(Source records)
==*==

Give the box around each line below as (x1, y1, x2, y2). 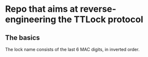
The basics (5, 33, 40, 42)
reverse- (80, 3, 116, 15)
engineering (5, 14, 56, 25)
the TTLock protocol (58, 14, 144, 25)
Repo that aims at (5, 3, 78, 15)
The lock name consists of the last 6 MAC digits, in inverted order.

==*==

**What to work on**
Your copy should match the records above exactly, apart from the pictures, which stay out.

**Your solution**
Give the box around each line below as (x1, y1, x2, y2). 
The basics (5, 33, 40, 42)
reverse- (80, 3, 116, 15)
engineering (5, 14, 56, 25)
the TTLock protocol (58, 14, 144, 25)
Repo that aims at (5, 3, 78, 15)
The lock name consists of the last 6 MAC digits, in inverted order.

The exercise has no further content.